__Exercise aim__.
Every line below that holds "code" must be copied.

__Supplied entries__.
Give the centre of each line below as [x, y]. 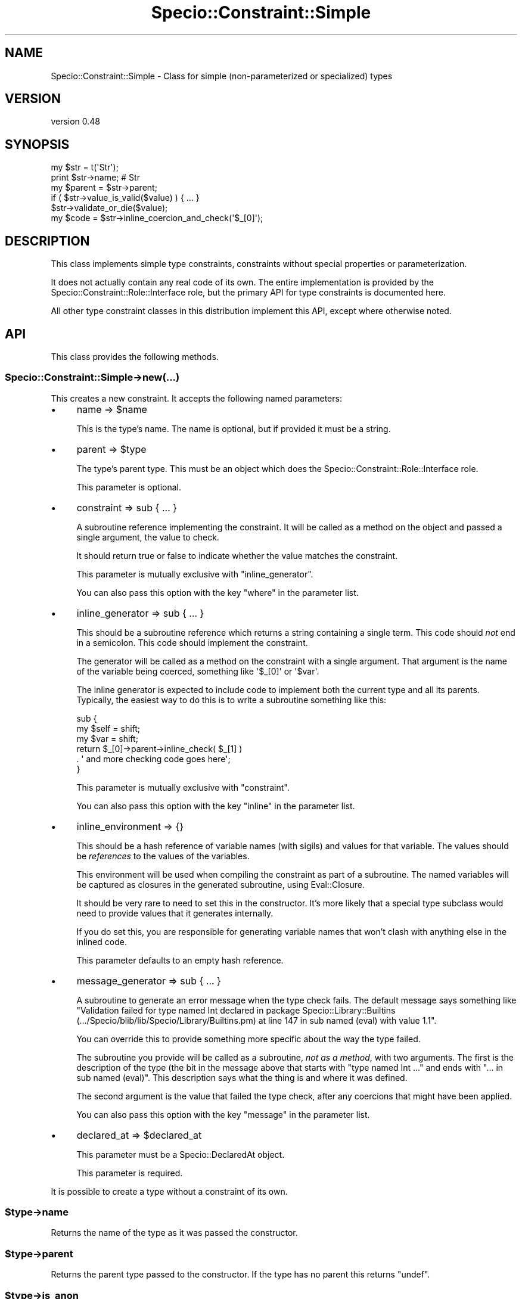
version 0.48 [76, 122]
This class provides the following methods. [135, 356]
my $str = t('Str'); [85, 167]
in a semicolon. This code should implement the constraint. [192, 642]
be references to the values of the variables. [163, 856]
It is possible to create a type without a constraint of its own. [169, 1191]
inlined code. [102, 941]
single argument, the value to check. [148, 537]
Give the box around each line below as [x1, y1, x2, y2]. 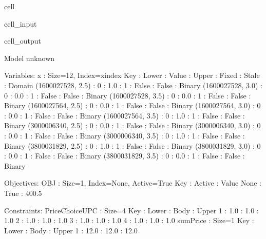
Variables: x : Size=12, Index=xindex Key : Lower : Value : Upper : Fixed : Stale [4, 70, 260, 81]
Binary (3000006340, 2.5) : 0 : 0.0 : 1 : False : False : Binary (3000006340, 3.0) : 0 [4, 120, 261, 131]
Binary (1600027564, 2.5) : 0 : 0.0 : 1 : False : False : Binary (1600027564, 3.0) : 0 [4, 100, 261, 111]
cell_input [4, 18, 37, 29]
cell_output [4, 35, 41, 46]
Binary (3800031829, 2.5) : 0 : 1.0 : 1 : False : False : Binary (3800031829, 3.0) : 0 [4, 140, 261, 151]
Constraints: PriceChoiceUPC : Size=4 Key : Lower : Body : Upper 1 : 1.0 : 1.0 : [4, 205, 259, 215]
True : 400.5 [4, 187, 42, 198]
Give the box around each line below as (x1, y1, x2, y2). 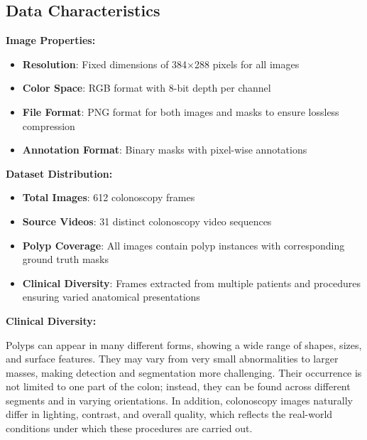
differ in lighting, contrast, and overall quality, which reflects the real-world (6, 407, 333, 422)
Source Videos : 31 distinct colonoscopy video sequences (22, 213, 272, 228)
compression (22, 118, 75, 133)
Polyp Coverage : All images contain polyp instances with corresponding (22, 237, 345, 252)
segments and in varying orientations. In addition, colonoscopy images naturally (6, 392, 353, 407)
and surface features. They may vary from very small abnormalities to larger (6, 351, 339, 366)
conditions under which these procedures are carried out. (6, 421, 253, 436)
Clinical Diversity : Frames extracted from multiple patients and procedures (22, 275, 361, 290)

__Your solution__.
in a semicolon. This code should implement the constraint. [192, 642]
inlined code. [102, 941]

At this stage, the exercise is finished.